Em um documento entregue à imprensa nesta terça-feira pelo presidente do Consecomercio, Nelson Maldonado, o grupo afirma que "através de uma simples reforma se pretende eliminar o pluralismo político e substituí-lo por um Estado socialista".

O documento foi aprovado em uma assembléia extraordinária da Confederação, nesta terça-feira.

A Assembléia Nacional da Venezuela estuda a aprovação da reforma da Constituição de 1999, que inclui a reeleição presidencial ilimitada, a definição de diversos tipos de propriedade, entre elas a social, e a criação de um novo Poder Popular.

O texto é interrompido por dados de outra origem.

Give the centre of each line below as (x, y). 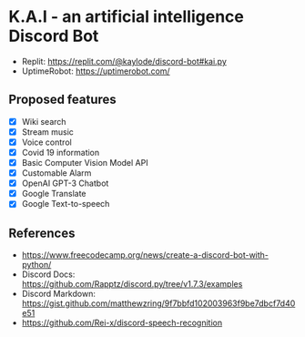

"Para a Consecomercio não há democracia sem empresa privada e caso não exista respeito à propriedade", disse o documento.

O projeto, após ser aprovado pelo Parlamento, será submetido a referendo popular no dia 2 de dezembro, ainda que setores da oposição tenham pedido que a consulta seja adiada até fevereiro, para que a população possa conhecer todas as mudanças.

A proposta foi apresentada pelo presidente Chávez no dia 15 de agosto, com a modificação de 33 artigos. Entretanto, ao longo dos debates, o parlamento adicionou mais 36 artigos, chegando a um total de 69, de um total de 350 da Carta Magna de 1999.